Estiveram presentes representando a Aliança Resíduo Zero Brasil: Delaine Romano, Juliana Belko, Nina Orlow, Elisabeth Grimberg e Clauber Leite.

 

Por Juliana Belko, para o portal ARZB.

 

*Paulo Renato dos Prazeres tem 63 anos e é catador de materiais recicláveis desde 2005.

Foi fundador e trabalha na Cooperativa de Catadores de Parelheiros Cratera Limpa, COOPERCRAL, que fica dentro da Cratera da Colônia, Vargem Grande, Parelheiros.  A cratera foi originada pelo impacto  de meteoro, estimado com 200m de diâmetro,  há milhões de anos e é patrimônio geológico da cidade  tombado pelo Condephaat. Localizada no extremo sul de São Paulo, hoje é área urbanizada e área de proteção ambiental.

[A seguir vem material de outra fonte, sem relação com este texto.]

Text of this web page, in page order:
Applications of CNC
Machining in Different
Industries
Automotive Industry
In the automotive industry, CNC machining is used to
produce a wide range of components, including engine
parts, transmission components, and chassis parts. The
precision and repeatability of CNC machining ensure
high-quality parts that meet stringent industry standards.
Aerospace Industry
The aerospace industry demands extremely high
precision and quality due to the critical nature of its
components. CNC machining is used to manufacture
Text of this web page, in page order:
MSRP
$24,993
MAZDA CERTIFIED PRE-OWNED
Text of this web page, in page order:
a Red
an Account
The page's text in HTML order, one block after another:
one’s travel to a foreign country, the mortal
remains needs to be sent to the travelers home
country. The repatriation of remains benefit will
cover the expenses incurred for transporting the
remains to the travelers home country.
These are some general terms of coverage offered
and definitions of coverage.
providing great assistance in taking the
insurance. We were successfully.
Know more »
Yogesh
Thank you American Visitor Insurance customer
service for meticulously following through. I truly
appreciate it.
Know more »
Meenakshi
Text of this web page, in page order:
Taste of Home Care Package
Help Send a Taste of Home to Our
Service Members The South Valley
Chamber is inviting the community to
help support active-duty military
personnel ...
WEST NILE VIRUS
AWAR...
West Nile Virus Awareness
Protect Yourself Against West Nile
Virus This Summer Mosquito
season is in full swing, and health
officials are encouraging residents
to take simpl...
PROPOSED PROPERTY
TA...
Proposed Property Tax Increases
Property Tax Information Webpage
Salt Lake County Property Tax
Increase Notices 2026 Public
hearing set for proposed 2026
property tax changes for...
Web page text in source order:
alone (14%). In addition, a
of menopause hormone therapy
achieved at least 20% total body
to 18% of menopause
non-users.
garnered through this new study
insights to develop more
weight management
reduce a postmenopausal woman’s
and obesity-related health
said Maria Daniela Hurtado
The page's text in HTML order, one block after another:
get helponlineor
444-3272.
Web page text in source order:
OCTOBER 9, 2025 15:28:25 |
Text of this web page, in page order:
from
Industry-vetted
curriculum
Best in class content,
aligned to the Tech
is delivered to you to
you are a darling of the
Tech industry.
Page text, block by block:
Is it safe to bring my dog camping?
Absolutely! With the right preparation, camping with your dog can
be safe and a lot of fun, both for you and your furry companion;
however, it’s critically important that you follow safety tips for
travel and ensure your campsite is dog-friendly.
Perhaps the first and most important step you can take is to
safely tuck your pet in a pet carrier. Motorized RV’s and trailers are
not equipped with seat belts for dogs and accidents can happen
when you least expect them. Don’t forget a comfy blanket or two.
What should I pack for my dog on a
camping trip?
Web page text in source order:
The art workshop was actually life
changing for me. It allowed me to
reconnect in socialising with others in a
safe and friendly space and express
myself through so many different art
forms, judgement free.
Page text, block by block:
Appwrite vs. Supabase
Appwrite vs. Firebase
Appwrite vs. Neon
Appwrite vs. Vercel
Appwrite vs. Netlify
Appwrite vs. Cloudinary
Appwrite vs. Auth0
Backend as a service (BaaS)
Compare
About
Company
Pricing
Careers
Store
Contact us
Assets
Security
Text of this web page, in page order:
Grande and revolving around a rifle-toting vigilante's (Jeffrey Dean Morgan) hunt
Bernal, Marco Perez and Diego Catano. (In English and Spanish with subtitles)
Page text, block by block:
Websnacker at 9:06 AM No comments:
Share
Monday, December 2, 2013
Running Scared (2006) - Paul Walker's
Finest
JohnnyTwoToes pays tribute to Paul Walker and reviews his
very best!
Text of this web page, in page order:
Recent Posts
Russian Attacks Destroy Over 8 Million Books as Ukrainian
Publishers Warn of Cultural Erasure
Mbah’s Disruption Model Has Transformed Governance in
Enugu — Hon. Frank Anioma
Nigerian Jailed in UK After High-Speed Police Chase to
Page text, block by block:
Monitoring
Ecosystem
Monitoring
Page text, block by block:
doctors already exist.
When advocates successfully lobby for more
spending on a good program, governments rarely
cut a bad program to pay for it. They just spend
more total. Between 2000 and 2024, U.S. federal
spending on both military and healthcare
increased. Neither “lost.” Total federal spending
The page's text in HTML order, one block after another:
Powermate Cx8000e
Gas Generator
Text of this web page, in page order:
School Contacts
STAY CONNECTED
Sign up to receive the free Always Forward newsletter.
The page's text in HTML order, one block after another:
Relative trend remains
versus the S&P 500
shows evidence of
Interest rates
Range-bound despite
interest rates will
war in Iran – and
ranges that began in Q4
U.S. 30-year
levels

A COOPERCRAL não tem veículo nem sede própria e recebe materiais para reciclagem como  plásticos em geral, celulose,  papelão,  jornal, material ferroso , vidro, garrafas e eletrodomésticos. Faz trabalho de conscientização e nas escolas e na comunidade da região sempre em defesa importância da coleta seletiva, o cuidado com o consumo e o descarte, e no cumprimento da Política Nacional de Resíduos Sólidos..

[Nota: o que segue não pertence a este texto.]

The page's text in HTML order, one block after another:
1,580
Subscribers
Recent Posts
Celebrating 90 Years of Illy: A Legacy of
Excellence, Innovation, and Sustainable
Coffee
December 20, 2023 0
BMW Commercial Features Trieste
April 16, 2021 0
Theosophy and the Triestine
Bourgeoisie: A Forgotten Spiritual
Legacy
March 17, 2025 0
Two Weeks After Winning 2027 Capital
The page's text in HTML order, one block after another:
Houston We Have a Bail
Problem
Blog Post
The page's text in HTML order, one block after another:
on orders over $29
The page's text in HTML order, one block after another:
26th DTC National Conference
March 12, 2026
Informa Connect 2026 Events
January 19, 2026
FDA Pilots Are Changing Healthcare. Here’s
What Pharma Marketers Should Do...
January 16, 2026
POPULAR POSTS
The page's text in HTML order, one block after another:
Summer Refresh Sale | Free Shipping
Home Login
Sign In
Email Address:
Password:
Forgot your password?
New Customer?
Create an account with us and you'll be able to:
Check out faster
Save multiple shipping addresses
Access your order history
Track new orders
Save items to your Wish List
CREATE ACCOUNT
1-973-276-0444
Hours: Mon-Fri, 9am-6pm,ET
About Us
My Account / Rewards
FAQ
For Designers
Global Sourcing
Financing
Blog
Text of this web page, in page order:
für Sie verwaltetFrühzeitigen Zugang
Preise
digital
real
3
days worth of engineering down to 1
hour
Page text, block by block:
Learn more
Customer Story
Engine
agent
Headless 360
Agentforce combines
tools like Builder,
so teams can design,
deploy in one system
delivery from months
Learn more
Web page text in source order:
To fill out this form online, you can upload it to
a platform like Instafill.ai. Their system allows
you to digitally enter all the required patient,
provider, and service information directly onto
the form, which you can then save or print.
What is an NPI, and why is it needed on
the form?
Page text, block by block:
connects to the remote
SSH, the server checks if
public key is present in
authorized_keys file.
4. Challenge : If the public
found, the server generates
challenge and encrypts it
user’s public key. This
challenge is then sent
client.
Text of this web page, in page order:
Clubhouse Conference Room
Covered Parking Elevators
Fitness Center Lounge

Renato integra o Movimento Nacional dos Catadores de Materiais Recicláveis (MNCR), a Rede Cata Sampa e sempre lutou não só pela melhoria da região e a valorização da categoria de catadores através de formas de produção  cooperativas e populares, mas também apoiando e integrando  diversos movimentos  e iniciativas que melhoram a qualidade de vida e transformam a sociedade tornando a mais justa e sustentável. Ajuda também a promover outras cooperativas e movimentos em prol da coleta seletiva e contra a incineração.

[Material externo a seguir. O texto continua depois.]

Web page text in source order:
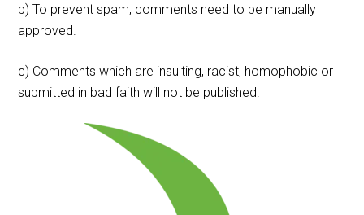
b) To prevent spam, comments need to be manually
approved.
c) Comments which are insulting, racist, homophobic or
submitted in bad faith will not be published.
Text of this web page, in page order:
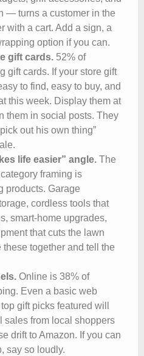
— turns a customer in the
with a cart. Add a sign, a
option if you can.
gift cards. 52% of
gift cards. If your store gift
to find, easy to buy, and
this week. Display them at
them in social posts. They
out his own thing”
life easier” angle. The
framing is
products. Garage
cordless tools that
smart-home upgrades,
that cuts the lawn
these together and tell the
Online is 38% of
Even a basic web
gift picks featured will
sales from local shoppers
drift to Amazon. If you can
say so loudly.
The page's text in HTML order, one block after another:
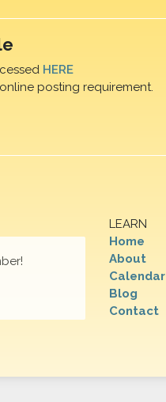
HERE
posting requirement.
LEARN
Home
About
Calendar
Blog
Contact
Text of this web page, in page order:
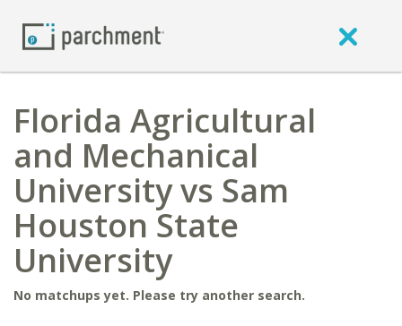
Florida Agricultural
and Mechanical
University vs Sam
Houston State
University
No matchups yet. Please try another search.
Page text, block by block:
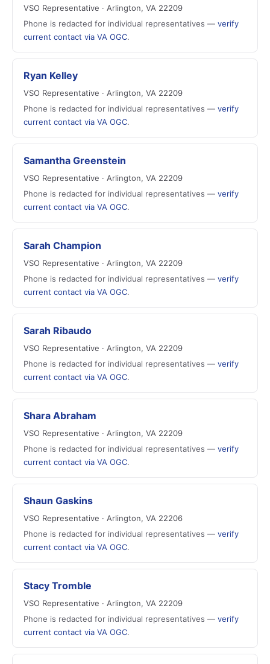
VSO Representative · Arlington, VA 22209
Phone is redacted for individual representatives — verify
current contact via VA OGC.
Ryan Kelley
VSO Representative · Arlington, VA 22209
Phone is redacted for individual representatives — verify
current contact via VA OGC.
Samantha Greenstein
VSO Representative · Arlington, VA 22209
Phone is redacted for individual representatives — verify
current contact via VA OGC.
Sarah Champion
VSO Representative · Arlington, VA 22209
Phone is redacted for individual representatives — verify
current contact via VA OGC.
Sarah Ribaudo
VSO Representative · Arlington, VA 22209
Phone is redacted for individual representatives — verify
current contact via VA OGC.
Shara Abraham
VSO Representative · Arlington, VA 22209
Phone is redacted for individual representatives — verify
current contact via VA OGC.
Shaun Gaskins
VSO Representative · Arlington, VA 22206
Phone is redacted for individual representatives — verify
current contact via VA OGC.
Stacy Tromble
VSO Representative · Arlington, VA 22209
Phone is redacted for individual representatives — verify
current contact via VA OGC.
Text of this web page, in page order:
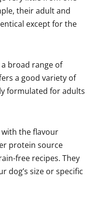
their adult and
except for the
broad range of
a good variety of
formulated for adults
the flavour
protein source
free recipes. They
dog’s size or specific

Participa do Movimento Estadual pelos Objetivos de Desenvolvimento do  Milênio,  Nós Podemos São Paulo, desde 2008. Busca sempre participar das reuniões e de iniciativas em prol dos ODM, dedicando-se à causa coletiva, o que significa períodos de ausência na cooperativa de catadores, com o apoio e aval da COOPERCAL, especialmente de sua esposa a Maria Auxiliadora que também é catadora.

Pela sua dedicação e luta pela permanente pelas questões socioambientais e de sustentabilidade na prática, recebe de nós a homenagem.